▸ What is being asked:
Leave out the pictures and transcribe the rest of the records exactly.

[Collection entries]
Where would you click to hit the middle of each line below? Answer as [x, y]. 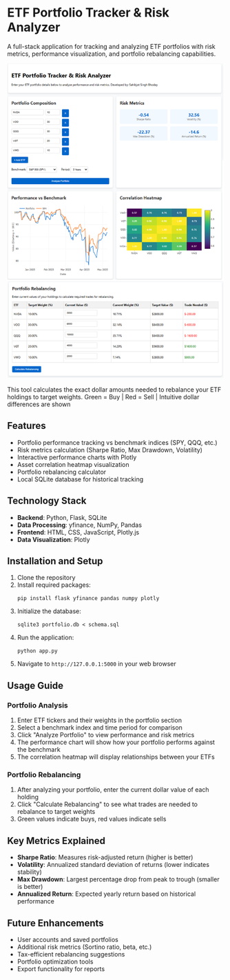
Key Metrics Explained [56, 840]
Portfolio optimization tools [55, 961]
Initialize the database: [49, 611]
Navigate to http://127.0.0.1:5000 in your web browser [97, 664]
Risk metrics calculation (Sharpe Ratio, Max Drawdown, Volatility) [110, 450]
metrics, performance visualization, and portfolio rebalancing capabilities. [112, 54]
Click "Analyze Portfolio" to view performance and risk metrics [106, 735]
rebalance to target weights [56, 812]
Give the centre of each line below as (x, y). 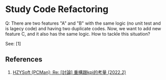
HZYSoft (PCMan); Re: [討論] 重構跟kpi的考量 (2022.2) (69, 72)
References (24, 60)
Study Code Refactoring (57, 9)
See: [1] (13, 43)
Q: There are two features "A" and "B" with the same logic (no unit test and (83, 23)
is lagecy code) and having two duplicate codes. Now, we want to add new (83, 28)
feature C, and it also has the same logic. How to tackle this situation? (78, 34)
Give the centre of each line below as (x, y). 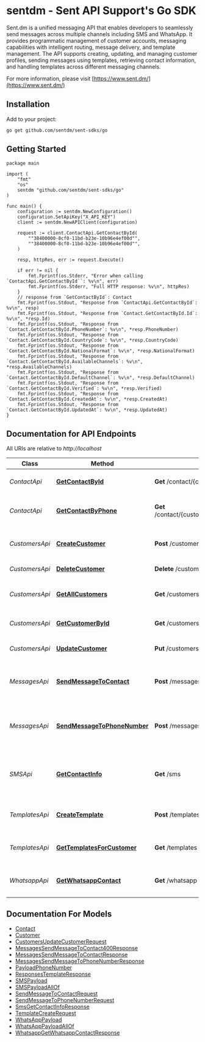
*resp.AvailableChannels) (39, 367)
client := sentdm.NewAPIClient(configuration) (77, 222)
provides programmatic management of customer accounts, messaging (96, 40)
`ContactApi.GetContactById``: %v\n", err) (63, 281)
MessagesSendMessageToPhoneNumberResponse (80, 961)
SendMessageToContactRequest (56, 994)
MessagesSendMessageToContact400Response (77, 948)
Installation (28, 104)
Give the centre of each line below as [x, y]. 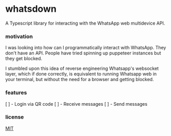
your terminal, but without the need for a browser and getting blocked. [80, 80]
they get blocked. [24, 59]
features [16, 93]
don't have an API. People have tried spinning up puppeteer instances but [83, 53]
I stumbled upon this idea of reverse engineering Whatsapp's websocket [82, 69]
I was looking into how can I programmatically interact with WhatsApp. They [86, 48]
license [15, 117]
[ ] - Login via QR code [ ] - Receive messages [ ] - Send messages [77, 104]
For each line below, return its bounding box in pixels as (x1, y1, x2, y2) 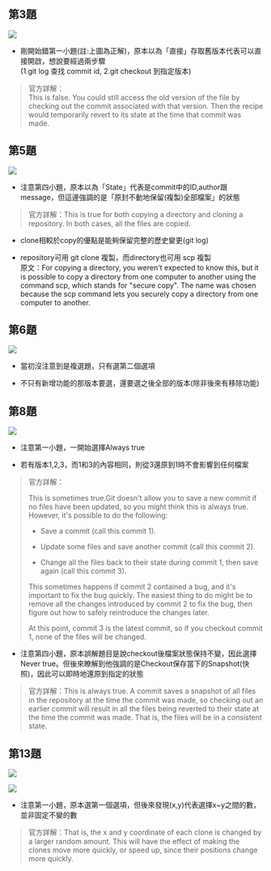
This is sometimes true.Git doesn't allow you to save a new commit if (28, 493, 257, 503)
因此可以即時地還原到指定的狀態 (36, 669, 144, 679)
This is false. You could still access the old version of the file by (28, 92, 240, 102)
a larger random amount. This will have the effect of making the (28, 837, 240, 847)
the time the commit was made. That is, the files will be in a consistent (28, 712, 263, 723)
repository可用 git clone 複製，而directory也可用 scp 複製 (19, 252, 212, 262)
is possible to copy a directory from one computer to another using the (19, 271, 256, 281)
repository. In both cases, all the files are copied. (28, 218, 192, 228)
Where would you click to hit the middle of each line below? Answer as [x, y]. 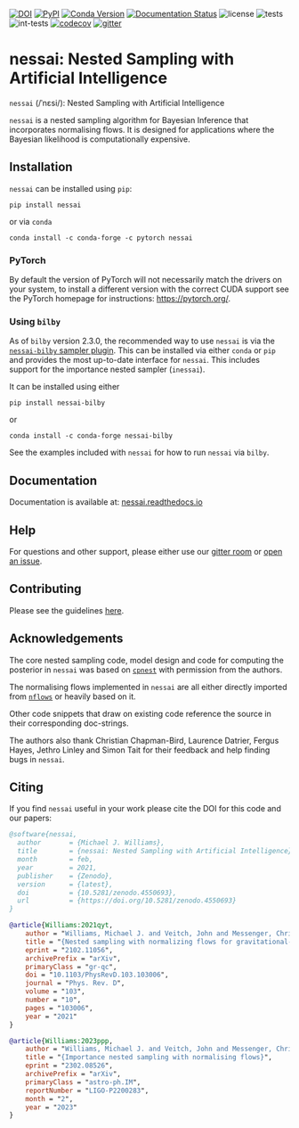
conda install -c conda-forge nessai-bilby [91, 436]
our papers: [30, 818]
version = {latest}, [65, 884]
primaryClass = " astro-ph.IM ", [83, 1082]
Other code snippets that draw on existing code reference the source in [140, 713]
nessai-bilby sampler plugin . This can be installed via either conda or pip [142, 350]
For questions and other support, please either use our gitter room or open [146, 551]
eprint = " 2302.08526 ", [69, 1066]
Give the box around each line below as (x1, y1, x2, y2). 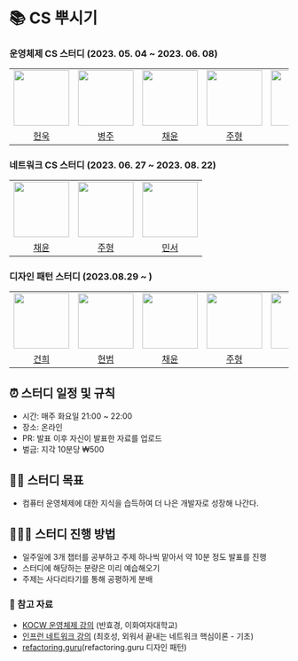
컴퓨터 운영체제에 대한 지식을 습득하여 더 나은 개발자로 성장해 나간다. (21, 498, 259, 508)
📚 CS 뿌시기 (9, 8, 98, 28)
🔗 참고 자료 (9, 598, 53, 610)
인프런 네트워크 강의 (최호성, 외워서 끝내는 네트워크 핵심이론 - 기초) (21, 631, 255, 641)
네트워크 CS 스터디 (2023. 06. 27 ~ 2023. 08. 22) (9, 159, 216, 171)
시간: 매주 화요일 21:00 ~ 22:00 (21, 411, 133, 421)
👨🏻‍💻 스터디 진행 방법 (9, 526, 116, 541)
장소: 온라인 (21, 422, 64, 433)
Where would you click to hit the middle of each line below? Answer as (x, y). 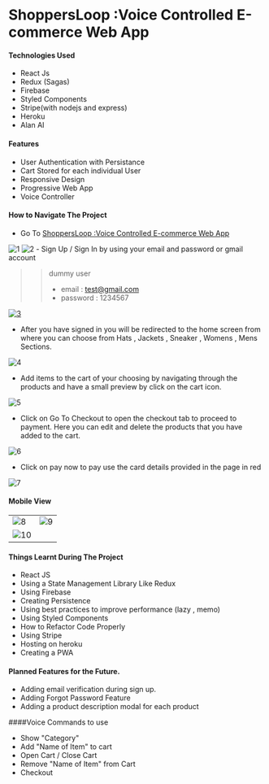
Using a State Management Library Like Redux (98, 584)
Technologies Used (42, 55)
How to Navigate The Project (58, 215)
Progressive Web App (56, 188)
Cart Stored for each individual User (80, 170)
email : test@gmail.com (100, 289)
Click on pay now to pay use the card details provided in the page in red (141, 467)
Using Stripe (41, 635)
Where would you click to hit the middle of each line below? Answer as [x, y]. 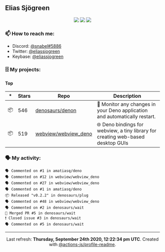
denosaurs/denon [56, 111]
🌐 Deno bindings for [120, 125]
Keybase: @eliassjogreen [38, 56]
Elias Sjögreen [27, 8]
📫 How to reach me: [30, 33]
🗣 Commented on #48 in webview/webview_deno [52, 201]
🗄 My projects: [23, 70]
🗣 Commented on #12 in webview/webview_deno [52, 177]
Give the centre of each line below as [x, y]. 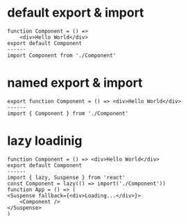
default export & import [76, 13]
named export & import [75, 83]
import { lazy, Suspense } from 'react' [67, 177]
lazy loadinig [45, 141]
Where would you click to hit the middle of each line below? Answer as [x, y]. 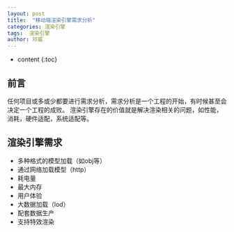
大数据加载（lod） [43, 204]
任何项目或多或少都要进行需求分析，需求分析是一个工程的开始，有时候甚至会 [117, 101]
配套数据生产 [36, 212]
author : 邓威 [25, 40]
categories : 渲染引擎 [37, 26]
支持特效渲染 [36, 222]
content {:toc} [37, 59]
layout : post [26, 14]

▸ Result for this task:
Where would you click to hit the middle of each line below? Answer as [x, y]. 
Key Metrics Explained [56, 840]
Portfolio optimization tools [55, 961]
Initialize the database: [49, 611]
Navigate to http://127.0.0.1:5000 in your web browser [97, 664]
Risk metrics calculation (Sharpe Ratio, Max Drawdown, Volatility) [110, 450]
metrics, performance visualization, and portfolio rebalancing capabilities. [112, 54]
Click "Analyze Portfolio" to view performance and risk metrics [106, 735]
rebalance to target weights [56, 812]
Give the centre of each line below as (x, y). 
HZYSoft (PCMan); Re: [討論] 重構跟kpi的考量 (2022.2) (69, 72)
References (24, 60)
Study Code Refactoring (57, 9)
See: [1] (13, 43)
Q: There are two features "A" and "B" with the same logic (no unit test and (83, 23)
is lagecy code) and having two duplicate codes. Now, we want to add new (83, 28)
feature C, and it also has the same logic. How to tackle this situation? (78, 34)
Give the centre of each line below as (x, y). 
*resp.AvailableChannels) (39, 367)
client := sentdm.NewAPIClient(configuration) (77, 222)
provides programmatic management of customer accounts, messaging (96, 40)
`ContactApi.GetContactById``: %v\n", err) (63, 281)
MessagesSendMessageToPhoneNumberResponse (80, 961)
SendMessageToContactRequest (56, 994)
MessagesSendMessageToContact400Response (77, 948)
Installation (28, 104)
Give the centre of each line below as [x, y]. 
your terminal, but without the need for a browser and getting blocked. [80, 80]
they get blocked. [24, 59]
features [16, 93]
don't have an API. People have tried spinning up puppeteer instances but [83, 53]
I stumbled upon this idea of reverse engineering Whatsapp's websocket [82, 69]
I was looking into how can I programmatically interact with WhatsApp. They [86, 48]
license [15, 117]
[ ] - Login via QR code [ ] - Receive messages [ ] - Send messages [77, 104]
For each line below, return its bounding box in pixels as (x1, y1, x2, y2) 
This is sometimes true.Git doesn't allow you to save a new commit if (28, 493, 257, 503)
因此可以即時地還原到指定的狀態 (36, 669, 144, 679)
This is false. You could still access the old version of the file by (28, 92, 240, 102)
a larger random amount. This will have the effect of making the (28, 837, 240, 847)
the time the commit was made. That is, the files will be in a consistent (28, 712, 263, 723)
repository可用 git clone 複製，而directory也可用 scp 複製 (19, 252, 212, 262)
is possible to copy a directory from one computer to another using the (19, 271, 256, 281)
repository. In both cases, all the files are copied. (28, 218, 192, 228)
Where would you click to hit the middle of each line below? Answer as [x, y]. 
conda install -c conda-forge nessai-bilby [91, 436]
our papers: [30, 818]
version = {latest}, [65, 884]
primaryClass = " astro-ph.IM ", [83, 1082]
Other code snippets that draw on existing code reference the source in [140, 713]
nessai-bilby sampler plugin . This can be installed via either conda or pip [142, 350]
For questions and other support, please either use our gitter room or open [146, 551]
eprint = " 2302.08526 ", [69, 1066]
Give the box around each line below as (x1, y1, x2, y2). 
컴퓨터 운영체제에 대한 지식을 습득하여 더 나은 개발자로 성장해 나간다. (21, 498, 259, 508)
📚 CS 뿌시기 (9, 8, 98, 28)
🔗 참고 자료 (9, 598, 53, 610)
인프런 네트워크 강의 (최호성, 외워서 끝내는 네트워크 핵심이론 - 기초) (21, 631, 255, 641)
네트워크 CS 스터디 (2023. 06. 27 ~ 2023. 08. 22) (9, 159, 216, 171)
시간: 매주 화요일 21:00 ~ 22:00 (21, 411, 133, 421)
👨🏻‍💻 스터디 진행 방법 (9, 526, 116, 541)
장소: 온라인 (21, 422, 64, 433)
Where would you click to hit the middle of each line below? Answer as (x, y). 
Using a State Management Library Like Redux (98, 584)
Technologies Used (42, 55)
How to Navigate The Project (58, 215)
Progressive Web App (56, 188)
Cart Stored for each individual User (80, 170)
email : test@gmail.com (100, 289)
Click on pay now to pay use the card details provided in the page in red (141, 467)
Using Stripe (41, 635)
Where would you click to hit the middle of each line below? Answer as [x, y]. 
denosaurs/denon [56, 111]
🌐 Deno bindings for [120, 125]
Keybase: @eliassjogreen [38, 56]
Elias Sjögreen [27, 8]
📫 How to reach me: [30, 33]
🗣 Commented on #48 in webview/webview_deno [52, 201]
🗄 My projects: [23, 70]
🗣 Commented on #12 in webview/webview_deno [52, 177]
Give the centre of each line below as [x, y]. 
default export & import [76, 13]
named export & import [75, 83]
import { lazy, Suspense } from 'react' [67, 177]
lazy loadinig [45, 141]
Where would you click to hit the middle of each line below? Answer as [x, y]. 
大数据加载（lod） [43, 204]
任何项目或多或少都要进行需求分析，需求分析是一个工程的开始，有时候甚至会 [117, 101]
配套数据生产 [36, 212]
author : 邓威 [25, 40]
categories : 渲染引擎 [37, 26]
支持特效渲染 [36, 222]
content {:toc} [37, 59]
layout : post [26, 14]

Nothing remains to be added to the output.